Is there any way to use trained rasa model outside rasa shell

I am working on a rasa chatbot. For training the chatbot, I added all the training data to the nlu.md file. I added the stories to the stories.md file. I configured the domain.yml file and I also created a few custom actions that the bot should run when the user asks a particular question. Now I trained the chatbot using the rasa train command. This created a zipped file inside the models folder.

I am now trying to add speech recognition to the chatbot. for this I am using the SpeechRecognition library in python and google’s speech to text API.

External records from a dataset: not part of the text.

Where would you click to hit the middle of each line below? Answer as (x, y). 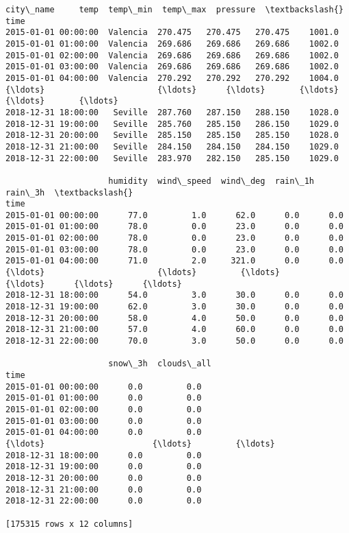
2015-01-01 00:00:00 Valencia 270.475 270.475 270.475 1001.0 (172, 33)
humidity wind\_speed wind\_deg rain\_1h (211, 181)
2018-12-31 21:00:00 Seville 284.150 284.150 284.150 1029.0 (172, 146)
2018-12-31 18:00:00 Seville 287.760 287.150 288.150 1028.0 (172, 112)
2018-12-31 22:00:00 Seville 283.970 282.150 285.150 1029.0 (172, 158)
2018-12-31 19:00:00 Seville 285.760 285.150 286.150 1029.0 (172, 124)
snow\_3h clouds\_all (160, 364)
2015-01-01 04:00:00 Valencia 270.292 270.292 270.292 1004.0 (172, 78)
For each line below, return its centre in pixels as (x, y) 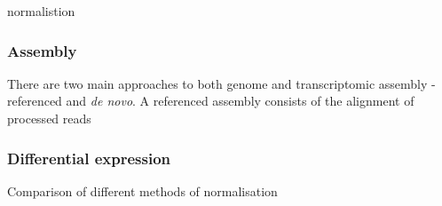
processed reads (49, 118)
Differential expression (89, 158)
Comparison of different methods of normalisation (142, 190)
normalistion (41, 11)
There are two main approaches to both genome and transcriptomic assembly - (221, 83)
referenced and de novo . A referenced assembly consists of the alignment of (211, 101)
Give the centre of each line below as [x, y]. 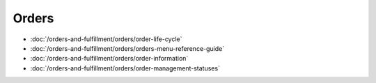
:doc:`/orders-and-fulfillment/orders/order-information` [109, 59]
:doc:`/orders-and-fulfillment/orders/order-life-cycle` [106, 39]
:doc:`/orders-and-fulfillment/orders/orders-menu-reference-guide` [127, 48]
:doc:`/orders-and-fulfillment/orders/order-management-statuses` [125, 68]
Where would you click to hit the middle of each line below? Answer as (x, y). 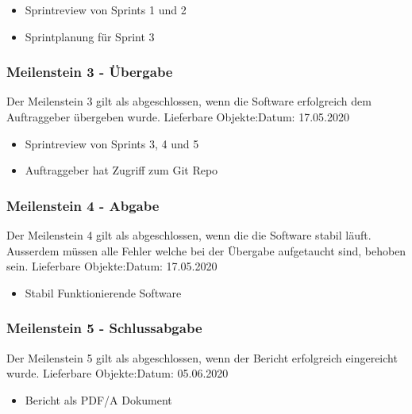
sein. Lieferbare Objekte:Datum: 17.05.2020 (112, 266)
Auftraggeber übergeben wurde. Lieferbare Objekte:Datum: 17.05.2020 (178, 117)
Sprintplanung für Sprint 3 (90, 36)
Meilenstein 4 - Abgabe (83, 205)
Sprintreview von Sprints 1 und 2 (106, 10)
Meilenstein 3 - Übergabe (90, 72)
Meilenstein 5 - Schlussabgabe (104, 328)
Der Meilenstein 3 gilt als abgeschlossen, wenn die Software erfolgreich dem (189, 101)
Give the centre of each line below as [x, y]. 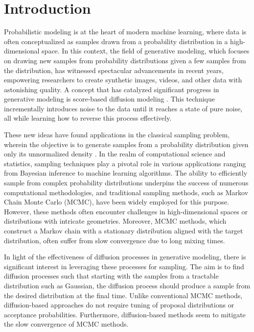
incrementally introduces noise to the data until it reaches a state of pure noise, [123, 108]
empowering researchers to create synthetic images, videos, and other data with [123, 80]
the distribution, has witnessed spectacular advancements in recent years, [114, 70]
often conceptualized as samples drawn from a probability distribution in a [116, 41]
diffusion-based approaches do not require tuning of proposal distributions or [119, 305]
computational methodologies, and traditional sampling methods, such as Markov [126, 192]
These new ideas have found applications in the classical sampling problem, [117, 135]
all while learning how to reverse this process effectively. [88, 118]
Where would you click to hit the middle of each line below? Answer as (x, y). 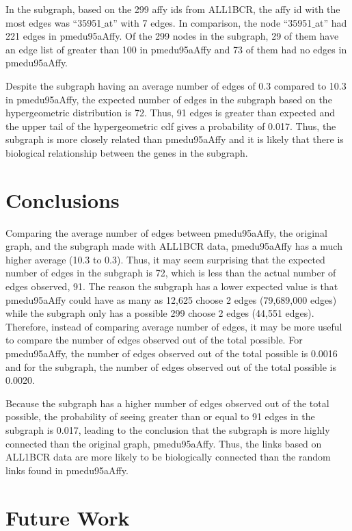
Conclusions (63, 199)
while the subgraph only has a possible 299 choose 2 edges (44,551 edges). (160, 313)
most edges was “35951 (54, 22)
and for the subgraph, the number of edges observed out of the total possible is (171, 366)
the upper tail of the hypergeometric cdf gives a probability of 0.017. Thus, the (171, 126)
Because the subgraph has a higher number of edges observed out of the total (167, 403)
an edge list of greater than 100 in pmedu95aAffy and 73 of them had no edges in (176, 49)
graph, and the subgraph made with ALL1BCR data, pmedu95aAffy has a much (174, 246)

I want the converted text from the google STT as user input to the trained rasa model. As of now, I am only able to use the trained model inside rasa shell or rasa x. But I am creating a web UI for the chatbot with django, and along with the speech recognition part of the code, I would like to call the trained rasa model from the custom code.

How do I do that?

What happens to the actions server when calling the model from my own custom code, and will the bot be able to follow the flow as specified in the stories with which I trained the model?

Hey @sashaank.

Seems like you’re trying to run the bot from inside the script. Rasa provides “Agents” that you can use to achieve this.

You can use methods like handle_text in case of CollectingOutputChannel. For example:

>>> from rasa.core.agent import Agent
>>> from rasa.core.interpreter import RasaNLUInterpreter
>>> agent = Agent.load("examples/restaurantbot/models/current")
>>> await agent.handle_text("hello")
[u'how can I help you?']

More information is available at the Agent docs

1 Like

Thanks mate! It works perfect! The URL of Agent docs seems not correct now, however it doesnt matter, it’s easy to google rasa agent!